Hi All,
I am looking for some help with understanding the most logical way (mathematically speaking) that I can reduce post-normalized rna-seq counts in order to fit varying regression/tree-based models for the purpose of phenotype prediction.
Background:
- 60 "treatments": A treatment in this case is a particular full-sib family
- 200 Biological replicates: Each of the treatments (i.e. each full-sib family) has roughly 3~4 biological replicates
- Minimal pre-filtering was done on raw count data to remove transcripts with all 0's
Raw count data was normalized with a linear mixed model to account for lane, index, and familial relationships
-- counts were log2 transformed prior to normalization and given an offset of 1
-- output of normalization process is log2 counts
The normalized count matrix is now 200 x 70,000 and I would like to filter out transcripts in a way which removes the least amount of biological variation. The objective would be to get a smaller subset of around 10-20K which I could use as the input to caret for prediction modeling.
Side questions:
Question 1) Can I filter on these log transformed counts?
Question 2) If I wanted to estimate the dispersion of my normalized counts, would this make sense to do using the log-transformed or exponentiated counts? Does it even make sense to filter on dispersion? ("cries for help")

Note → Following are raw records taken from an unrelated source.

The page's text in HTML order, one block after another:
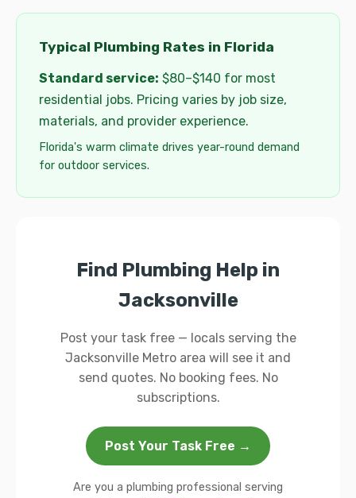
Typical Plumbing Rates in Florida
Standard service: $80–$140 for most
residential jobs. Pricing varies by job size,
materials, and provider experience.
Florida's warm climate drives year-round demand
for outdoor services.
Find Plumbing Help in
Jacksonville
Post your task free — locals serving the
Jacksonville Metro area will see it and
send quotes. No booking fees. No
subscriptions.
Post Your Task Free →
Are you a plumbing professional serving
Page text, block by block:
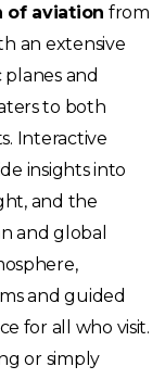
of aviation from
an extensive
and
to both
Interactive
insights into
and the
and global
and guided
for all who visit.
or simply
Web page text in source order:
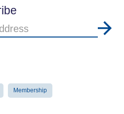
Membership
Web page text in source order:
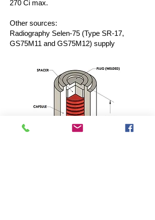
270 Ci max.
Other sources:
Radiography Selen-75 (Type SR-17,
GS75M11 and GS75M12) supply
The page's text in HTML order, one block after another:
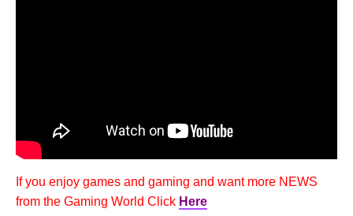
If you enjoy games and gaming and want more NEWS
from the Gaming World Click Here
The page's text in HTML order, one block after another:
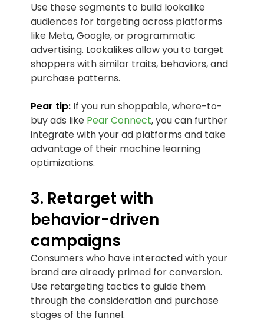
Use these segments to build lookalike
audiences for targeting across platforms
like Meta, Google, or programmatic
advertising. Lookalikes allow you to target
shoppers with similar traits, behaviors, and
purchase patterns.
Pear tip: If you run shoppable, where-to-
buy ads like Pear Connect, you can further
integrate with your ad platforms and take
advantage of their machine learning
optimizations.
3. Retarget with
behavior-driven
campaigns
Consumers who have interacted with your
brand are already primed for conversion.
Use retargeting tactics to guide them
through the consideration and purchase
stages of the funnel.
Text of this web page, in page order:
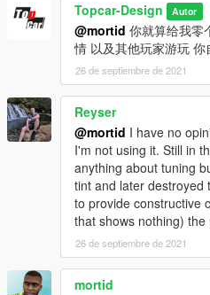
Topcar-Design Autor
@mortid 你就算给我零
情 以及其他玩家游玩
26 de septiembre de 2021
Reyser
@mortid I have no
I'm not using it. Still in
anything about tuning
tint and later destroyed
to provide constructive
that shows nothing) the
26 de septiembre de 2021
mortid
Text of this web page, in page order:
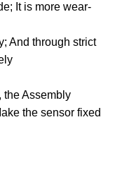
It is more wear-
And through strict
the Assembly
the sensor fixed
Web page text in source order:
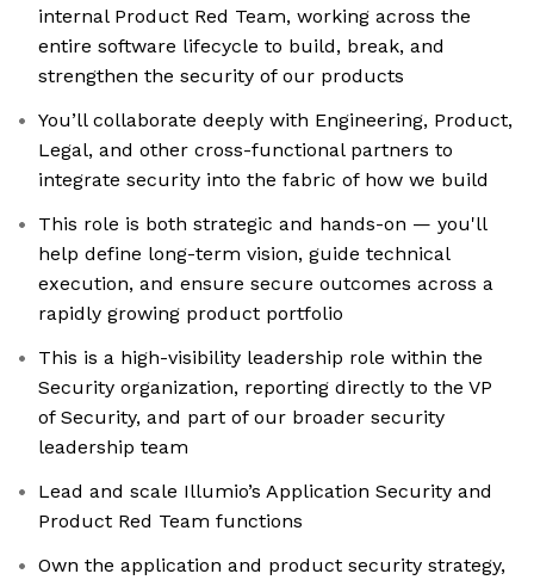
internal Product Red Team, working across the
entire software lifecycle to build, break, and
strengthen the security of our products
You’ll collaborate deeply with Engineering, Product,
Legal, and other cross-functional partners to
integrate security into the fabric of how we build
This role is both strategic and hands-on — you'll
help define long-term vision, guide technical
execution, and ensure secure outcomes across a
rapidly growing product portfolio
This is a high-visibility leadership role within the
Security organization, reporting directly to the VP
of Security, and part of our broader security
leadership team
Lead and scale Illumio’s Application Security and
Product Red Team functions
Own the application and product security strategy,
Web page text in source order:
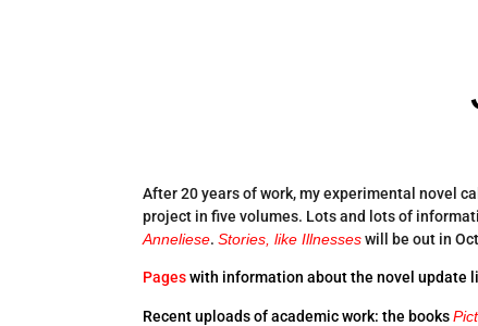
After 20 years of work, my experimental novel
project in five volumes. Lots and lots of
Anneliese. Stories, like Illnesseswill be out in
Pageswith information about the novel update
Recent uploads of academic work: the books
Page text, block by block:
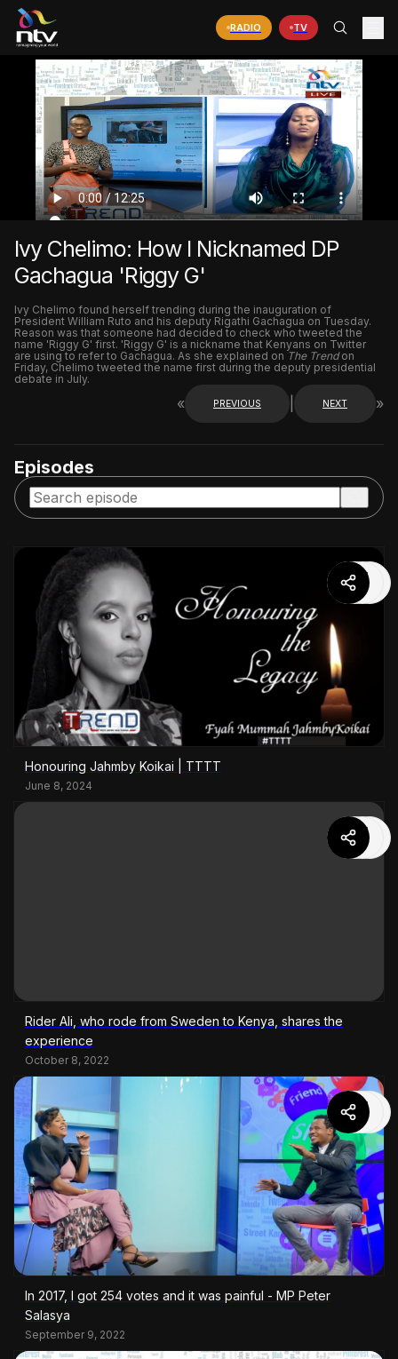
RADIO TV
Ivy Chelimo: How I Nicknamed DP
Gachagua 'Riggy G'
Ivy Chelimo found herself trending during the inauguration of
President William Ruto and his deputy Rigathi Gachagua on Tuesday.
Reason was that someone had decided to check who tweeted the
name 'Riggy G' first. 'Riggy G' is a nickname that Kenyans on Twitter
are using to refer to Gachagua. As she explained on The Trendon
Friday, Chelimo tweeted the name first during the deputy presidential
debate in July.
« PREVIOUS NEXT »
Episodes
Honouring Jahmby Koikai | TTTT
June 8, 2024
Rider Ali, who rode from Sweden to Kenya, shares the
experience
October 8, 2022
In 2017, I got 254 votes and it was painful - MP Peter
Salasya
September 9, 2022
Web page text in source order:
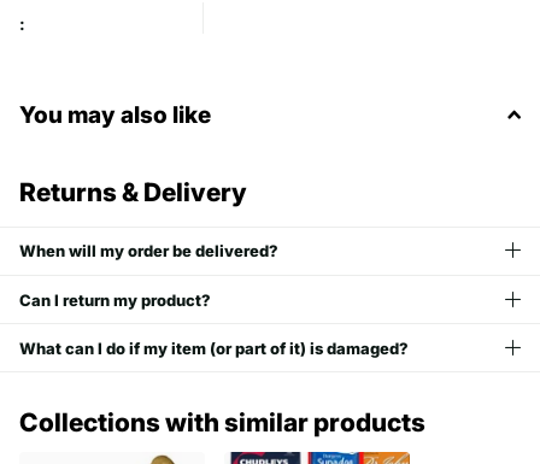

Question 3) Generally speaking, what are common practices for filtering RNA-Seq for the purposes of prediction (not necessarily for DGE)

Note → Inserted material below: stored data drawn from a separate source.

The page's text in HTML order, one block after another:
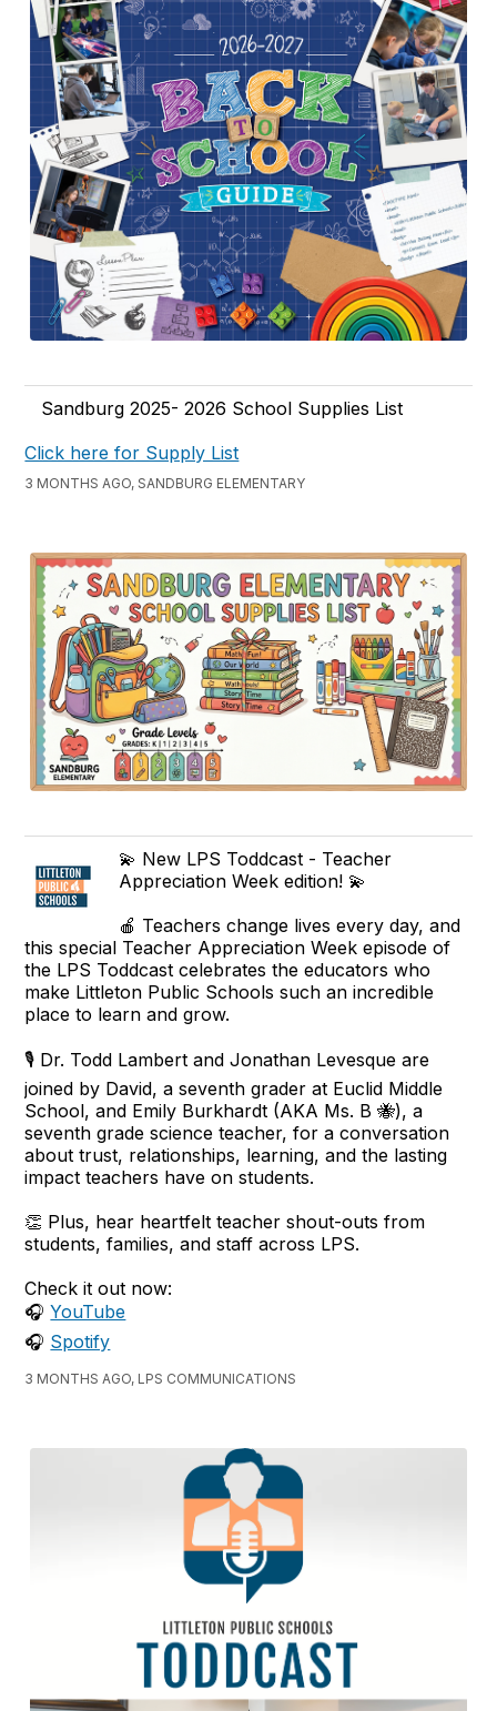
Sandburg 2025- 2026 School Supplies List
Click here for Supply List
3 MONTHS AGO, SANDBURG ELEMENTARY
💫 New LPS Toddcast - Teacher
Appreciation Week edition! 💫
🍎 Teachers change lives every day, and
this special Teacher Appreciation Week episode of
the LPS Toddcast celebrates the educators who
make Littleton Public Schools such an incredible
place to learn and grow.
🎙️ Dr. Todd Lambert and Jonathan Levesque are
joined by David, a seventh grader at Euclid Middle
School, and Emily Burkhardt (AKA Ms. B 🐝), a
seventh grade science teacher, for a conversation
about trust, relationships, learning, and the lasting
impact teachers have on students.
👏 Plus, hear heartfelt teacher shout-outs from
students, families, and staff across LPS.
Check it out now:
🎧YouTube
🎧 Spotify
3 MONTHS AGO, LPS COMMUNICATIONS
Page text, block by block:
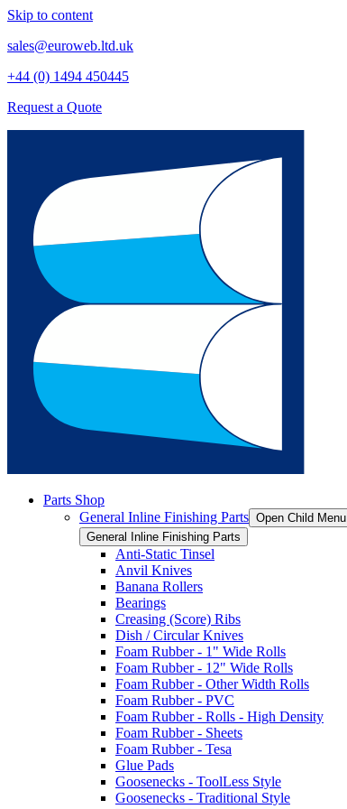
Skip to content
sales@euroweb.ltd.uk
+44 (0) 1494 450445
Request a Quote
Parts Shop
General Inline Finishing Parts Open Child Menu
General Inline Finishing Parts
Anti-Static Tinsel
Anvil Knives
Banana Rollers
Bearings
Creasing (Score) Ribs
Dish / Circular Knives
Foam Rubber - 1" Wide Rolls
Foam Rubber - 12" Wide Rolls
Foam Rubber - Other Width Rolls
Foam Rubber - PVC
Foam Rubber - Rolls - High Density
Foam Rubber - Sheets
Foam Rubber - Tesa
Glue Pads
Goosenecks - ToolLess Style
Goosenecks - Traditional Style

General speaking I'd filter all genes with 0 sum counts, and average CPM/TPM/RPKM/FPKM less than 1. Then normalize filtered counts for library size and between subject variance. Limma voom is very good for this application and can incorporate quality weights for sequencing libraries. Then for regression I'd be careful with how many factors you include as the more you add the more likely you overfit. Unfortunately, like they say, RNAseq data sets are feature rich, so you'll have to do some sort of factor reduction to determine which genes are most predictive of a phenotype. For this, I'd suggest looking into lasso, ridge, and elnet regression.